Rolf’s brother, Tim Kaastad, has begun a letter-writing campaign to area lawmakers urging repeal of the statue of limitations. He contends that it’s unfair to place the burden of testifying solely on Will Hallman’s shoulders when others are willing to take the stand.
“This is a terrible and completely unnecessary burden to place on this young man,’’ he wrote in a e-mail he said was sent to the Tarrant County legislative delegation. “Other, older victims, including my brother, who are far removed from the time and place of their victimization, and who are older and more able to cope emotionally with their victimization, are restrained by the statute of limitations from seeking sanctions.’’
Even if the law were changed to lengthen or eliminate the statute of limitations, it is not clear whether the change could be made retroactive or whether it would have any effect on the Norris investigation.
Not everyone, of course, agrees on the need for change. Even within the Tarrant County courthouse, opinion is divided. Jay Lapham, chief of the Crimes Against Children unit in the Tarrant County district attorney’s office, has prosecuted molesters for the last five years.
Lapham said he began to realize how many people don’t tell about having been molested when he started trying to pick juries. When prosecutors routinely ask prospective jurors whether they know anyone who was sexually abused, he said, it’s not uncommon to see hands raised all over the room. “After you’ve gone through enough of those, you realize how many people don’t tell,’’ Lapham said.
“In a sexual abuse case, nobody’s going to know but the child and the defendant. They may feel ashamed or embarrassed and not come forward,” he said. “I don’t think it’s an unreasonable request’’ to do away with the limitation. The DA’s office backed efforts to expand the statute to its current limit, he said.
The complaint against Norris is being investigated by Tarrant County Sheriff Dee Anderson’s office. Anderson said he sees no need to change the law. Victims who wait long periods of time before notifying police about being abused make “working and prosecuting a case extremely difficult,’’ Anderson said. “Someone who went 10 years — there’s a reason they didn’t come forward.’’
Whatever the disagreement may be among Tarrant County officials, no one has seriously suggested that the limitation be made more restrictive — as one state lawmaker had proposed until his office was questioned about a pending bill this week by Fort Worth Weekly.
State Rep. Miguel Wise of Weslaco introduced legislation that would narrow the window of prosecution from 10 years after a victim’s 18th birthday to 10 years after a victim’s 16th birthday. An analysis of the bill prepared by his staff claimed the rollback would actually “strengthen current law in Texas.’’ Questioned about the proposal, a staff member said the bill was based on misinformation and would be withdrawn.

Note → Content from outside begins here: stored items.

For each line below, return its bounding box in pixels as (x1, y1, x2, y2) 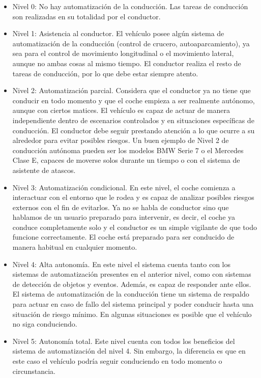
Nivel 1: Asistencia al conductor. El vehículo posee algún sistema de (12, 28, 224, 39)
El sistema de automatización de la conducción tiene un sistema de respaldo (12, 288, 249, 299)
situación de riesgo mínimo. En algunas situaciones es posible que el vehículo (12, 308, 252, 319)
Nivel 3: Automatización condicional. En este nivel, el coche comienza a (12, 182, 236, 192)
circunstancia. (12, 365, 55, 376)
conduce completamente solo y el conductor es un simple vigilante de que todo (12, 221, 257, 232)
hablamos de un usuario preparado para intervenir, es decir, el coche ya (12, 212, 236, 222)
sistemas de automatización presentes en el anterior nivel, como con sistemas (12, 269, 251, 279)
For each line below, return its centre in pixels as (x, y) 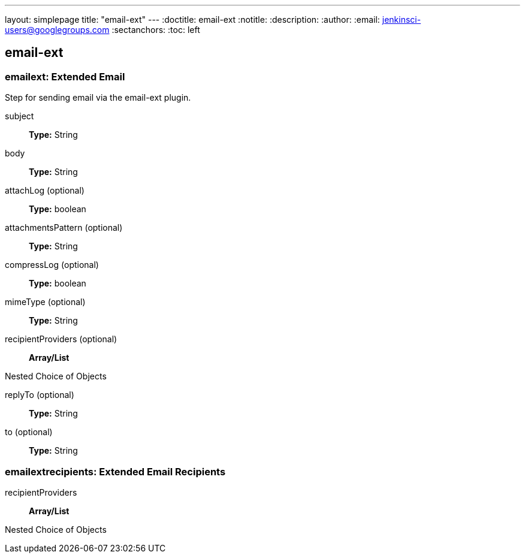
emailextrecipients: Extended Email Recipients (115, 471)
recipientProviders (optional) (61, 339)
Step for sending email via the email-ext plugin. (98, 98)
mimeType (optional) (45, 302)
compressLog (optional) (52, 265)
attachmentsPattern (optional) (64, 228)
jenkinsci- (402, 19)
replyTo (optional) (40, 395)
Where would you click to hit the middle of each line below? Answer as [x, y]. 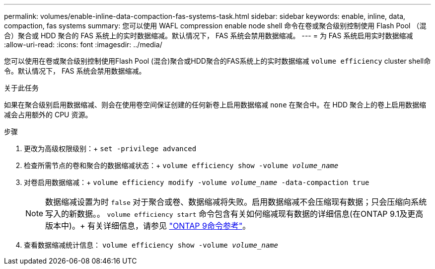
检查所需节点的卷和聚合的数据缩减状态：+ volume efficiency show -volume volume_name [181, 165]
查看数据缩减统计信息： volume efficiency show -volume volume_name [151, 245]
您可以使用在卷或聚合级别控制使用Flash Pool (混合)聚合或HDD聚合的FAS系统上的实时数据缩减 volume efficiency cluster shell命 [217, 61]
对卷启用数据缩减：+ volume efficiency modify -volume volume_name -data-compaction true [197, 182]
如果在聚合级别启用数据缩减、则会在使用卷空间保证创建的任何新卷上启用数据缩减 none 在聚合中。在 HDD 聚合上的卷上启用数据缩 [215, 105]
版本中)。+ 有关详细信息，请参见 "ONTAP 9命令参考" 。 [148, 226]
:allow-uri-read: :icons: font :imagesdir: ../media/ [83, 45]
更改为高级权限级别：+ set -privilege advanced [110, 148]
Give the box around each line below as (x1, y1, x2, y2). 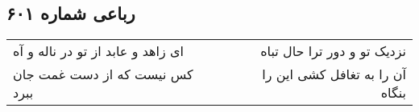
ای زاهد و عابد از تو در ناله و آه (13, 42, 185, 61)
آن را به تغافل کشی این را (262, 65, 406, 84)
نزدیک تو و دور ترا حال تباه (260, 42, 406, 61)
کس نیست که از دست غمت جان (13, 65, 193, 84)
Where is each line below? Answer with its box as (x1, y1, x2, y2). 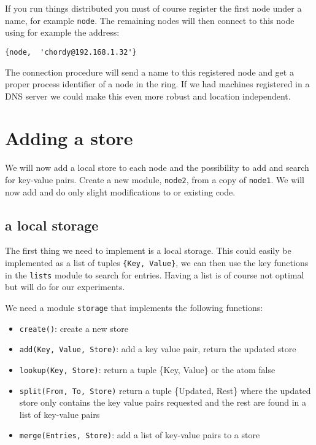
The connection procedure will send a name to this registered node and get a (5, 65, 294, 78)
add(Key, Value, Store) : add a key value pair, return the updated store (19, 342, 296, 355)
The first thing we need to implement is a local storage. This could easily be (5, 244, 291, 257)
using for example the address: (5, 26, 120, 39)
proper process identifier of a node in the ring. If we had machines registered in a (5, 77, 310, 90)
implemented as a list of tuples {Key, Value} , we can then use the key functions (5, 256, 309, 269)
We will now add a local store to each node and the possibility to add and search (5, 161, 309, 174)
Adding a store (5, 125, 133, 151)
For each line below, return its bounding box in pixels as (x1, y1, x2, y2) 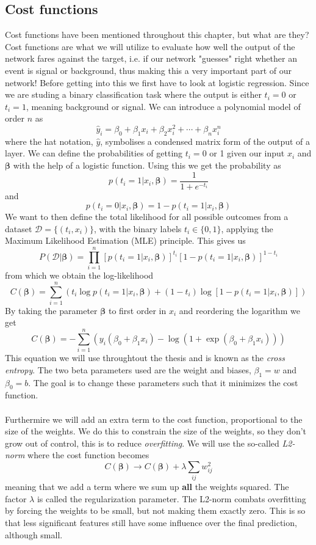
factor (5, 492, 27, 505)
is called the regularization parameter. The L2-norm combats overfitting (37, 492, 306, 505)
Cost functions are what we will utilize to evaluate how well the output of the (5, 40, 295, 53)
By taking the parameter (5, 304, 98, 316)
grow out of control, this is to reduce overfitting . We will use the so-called (5, 436, 279, 449)
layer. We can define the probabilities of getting (5, 147, 183, 159)
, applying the (221, 222, 273, 235)
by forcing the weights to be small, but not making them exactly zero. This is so (5, 504, 306, 517)
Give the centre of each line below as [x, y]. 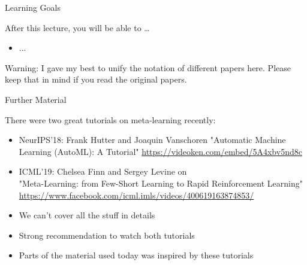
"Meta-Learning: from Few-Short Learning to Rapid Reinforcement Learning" [161, 183]
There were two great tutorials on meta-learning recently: [110, 119]
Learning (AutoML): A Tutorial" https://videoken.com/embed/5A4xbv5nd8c [160, 151]
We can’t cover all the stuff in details [87, 215]
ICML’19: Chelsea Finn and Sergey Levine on [103, 171]
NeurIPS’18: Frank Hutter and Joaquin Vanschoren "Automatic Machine [152, 140]
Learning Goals [33, 7]
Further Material [36, 99]
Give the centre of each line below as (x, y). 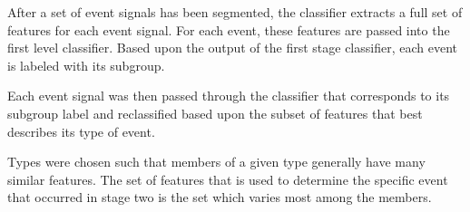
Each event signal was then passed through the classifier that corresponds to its (229, 96)
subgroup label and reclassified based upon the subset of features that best (215, 113)
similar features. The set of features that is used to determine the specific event (228, 179)
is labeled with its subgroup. (86, 65)
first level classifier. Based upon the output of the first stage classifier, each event (232, 48)
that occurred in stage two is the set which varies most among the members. (220, 197)
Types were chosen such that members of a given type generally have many (216, 162)
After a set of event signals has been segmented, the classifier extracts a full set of (235, 12)
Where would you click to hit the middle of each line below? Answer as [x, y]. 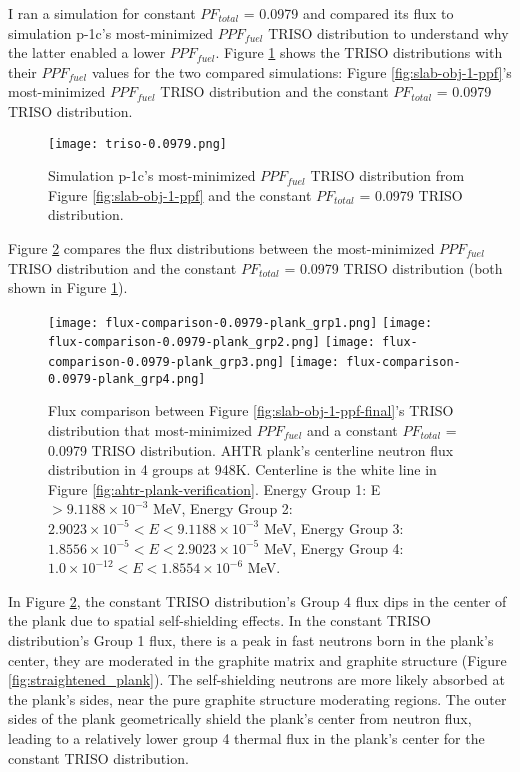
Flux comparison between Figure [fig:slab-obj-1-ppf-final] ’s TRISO [251, 410]
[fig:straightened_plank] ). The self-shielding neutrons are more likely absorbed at [256, 679]
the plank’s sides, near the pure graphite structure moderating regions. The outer [257, 698]
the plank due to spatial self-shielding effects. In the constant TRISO [219, 620]
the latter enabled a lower [87, 52]
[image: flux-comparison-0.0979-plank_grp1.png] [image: [240, 322]
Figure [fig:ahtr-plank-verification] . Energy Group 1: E [214, 488]
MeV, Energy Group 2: [223, 508]
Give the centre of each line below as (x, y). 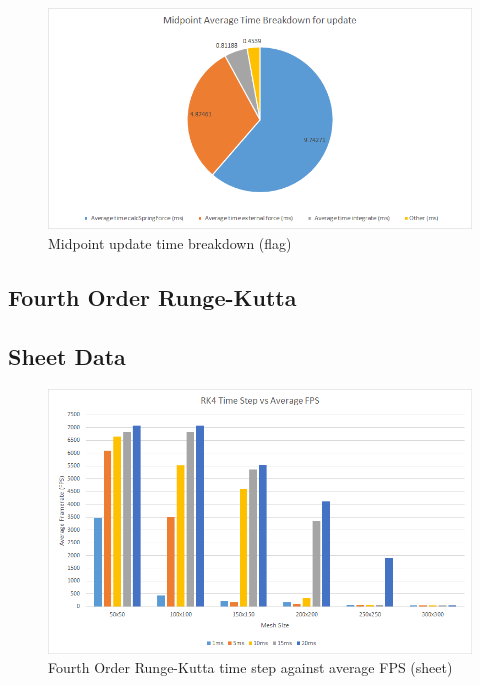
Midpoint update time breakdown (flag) (170, 242)
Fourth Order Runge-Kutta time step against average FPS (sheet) (250, 667)
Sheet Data (67, 355)
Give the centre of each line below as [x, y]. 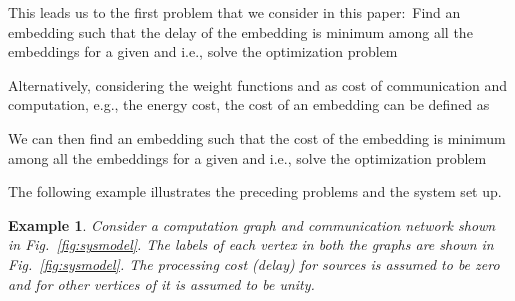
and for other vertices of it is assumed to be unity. [161, 283]
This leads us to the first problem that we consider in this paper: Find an [234, 12]
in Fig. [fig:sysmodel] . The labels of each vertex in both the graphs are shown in [251, 244]
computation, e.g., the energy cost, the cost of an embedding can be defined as [249, 104]
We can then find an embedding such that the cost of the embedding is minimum [257, 137]
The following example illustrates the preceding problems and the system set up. [255, 191]
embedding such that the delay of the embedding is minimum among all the [240, 31]
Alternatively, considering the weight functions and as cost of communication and [257, 84]
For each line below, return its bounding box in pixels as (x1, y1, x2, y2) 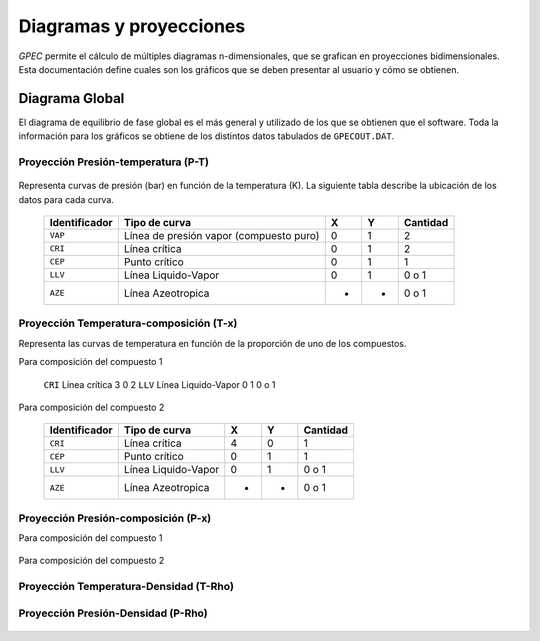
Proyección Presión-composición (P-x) (18, 511, 212, 525)
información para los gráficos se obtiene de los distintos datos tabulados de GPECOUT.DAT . (18, 130, 395, 142)
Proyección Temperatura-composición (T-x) (18, 316, 238, 330)
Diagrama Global (18, 90, 125, 107)
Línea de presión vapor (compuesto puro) (123, 228, 320, 242)
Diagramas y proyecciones (18, 15, 246, 37)
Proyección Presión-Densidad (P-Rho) (18, 606, 209, 620)
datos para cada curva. (18, 193, 115, 205)
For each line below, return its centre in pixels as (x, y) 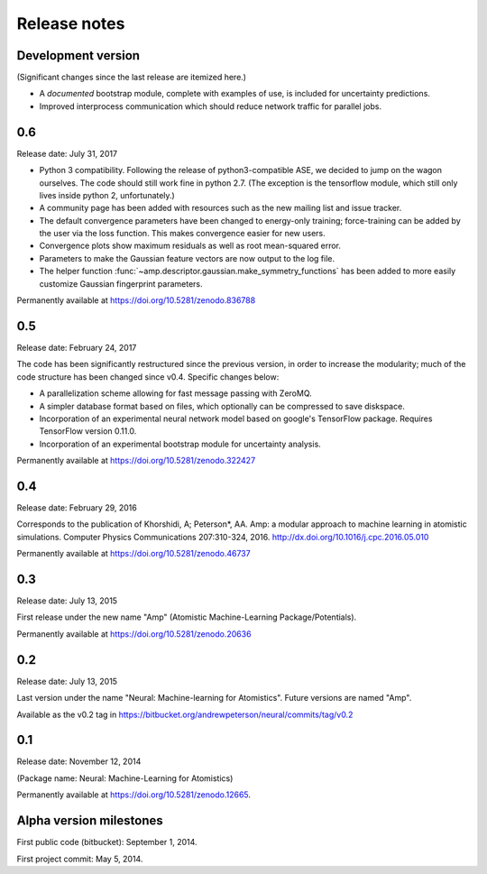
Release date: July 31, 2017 (67, 153)
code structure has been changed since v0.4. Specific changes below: (148, 377)
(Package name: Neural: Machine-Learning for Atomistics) (125, 778)
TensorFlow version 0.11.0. (88, 431)
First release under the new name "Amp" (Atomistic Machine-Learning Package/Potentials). (187, 617)
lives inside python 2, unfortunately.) (107, 195)
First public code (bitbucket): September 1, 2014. (107, 842)
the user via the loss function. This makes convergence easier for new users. (183, 234)
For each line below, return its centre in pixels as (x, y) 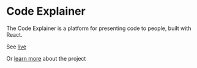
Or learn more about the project (46, 58)
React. (14, 34)
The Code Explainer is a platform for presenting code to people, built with (99, 28)
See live (16, 47)
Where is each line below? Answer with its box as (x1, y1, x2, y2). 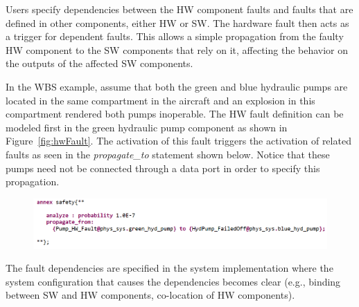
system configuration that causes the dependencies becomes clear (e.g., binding (6, 274, 341, 288)
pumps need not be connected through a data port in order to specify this (6, 160, 320, 175)
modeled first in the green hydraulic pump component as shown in (6, 120, 288, 134)
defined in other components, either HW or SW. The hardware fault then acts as (6, 15, 349, 30)
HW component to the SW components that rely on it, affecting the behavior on (6, 42, 349, 57)
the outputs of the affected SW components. (6, 56, 193, 71)
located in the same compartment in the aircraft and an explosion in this (6, 93, 315, 107)
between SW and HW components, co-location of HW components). (6, 288, 295, 302)
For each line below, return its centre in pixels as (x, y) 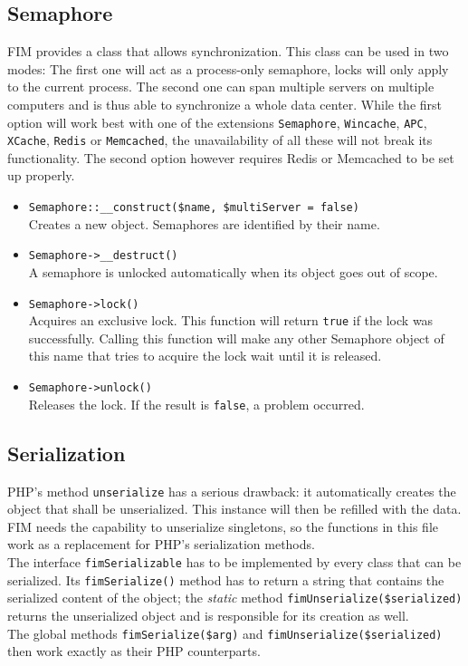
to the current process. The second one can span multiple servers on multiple (221, 87)
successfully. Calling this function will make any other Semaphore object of (236, 338)
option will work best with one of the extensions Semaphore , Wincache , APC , (217, 122)
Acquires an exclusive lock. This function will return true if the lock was (231, 320)
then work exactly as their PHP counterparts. (134, 651)
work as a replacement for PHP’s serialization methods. (161, 544)
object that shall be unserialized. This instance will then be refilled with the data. (234, 509)
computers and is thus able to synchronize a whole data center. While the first (225, 104)
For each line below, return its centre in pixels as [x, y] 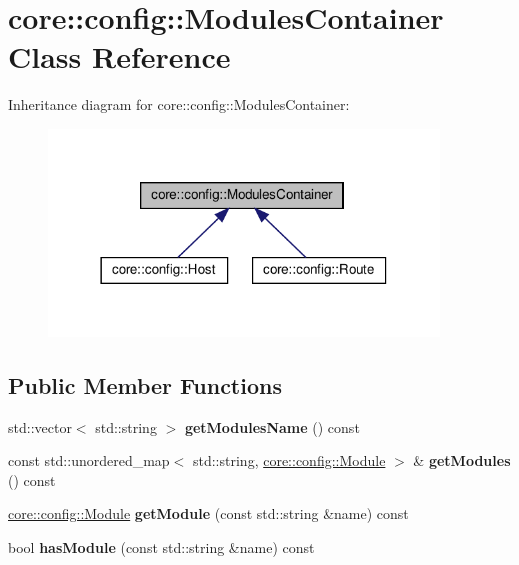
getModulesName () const [272, 426]
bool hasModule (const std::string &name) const [161, 546]
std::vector [40, 426]
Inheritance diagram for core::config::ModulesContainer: [179, 104]
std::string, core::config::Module [289, 460]
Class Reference [119, 56]
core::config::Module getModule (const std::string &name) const [208, 513]
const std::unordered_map [89, 460]
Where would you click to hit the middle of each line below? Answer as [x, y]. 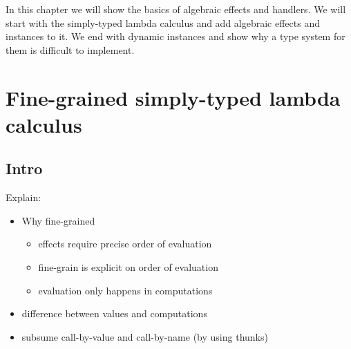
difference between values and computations [114, 313]
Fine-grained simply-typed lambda [173, 97]
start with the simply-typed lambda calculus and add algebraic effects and [163, 22]
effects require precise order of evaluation [125, 244]
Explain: [23, 197]
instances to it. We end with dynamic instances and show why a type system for [175, 36]
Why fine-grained [58, 220]
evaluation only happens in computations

“His intention was not to make it shorter,’’ she said. “He was trying to strengthen it but someone has strengthened it more.’’ The staffer said Wise had decided to withdraw the bill but would be open to discussing the possibility of eliminating the statute altogether. “I’m sure he would be willing to discuss ... those issues,” she said.
Two other men who allege they were long ago abused by Norris said this week that they, too, favor changes in the law that would allow the prosecution of old complaints.
One man, now in his 30s, paused from writing a statement to investigators this week to express his anger: “They said ‘statute of limitations,’ I almost hit them.”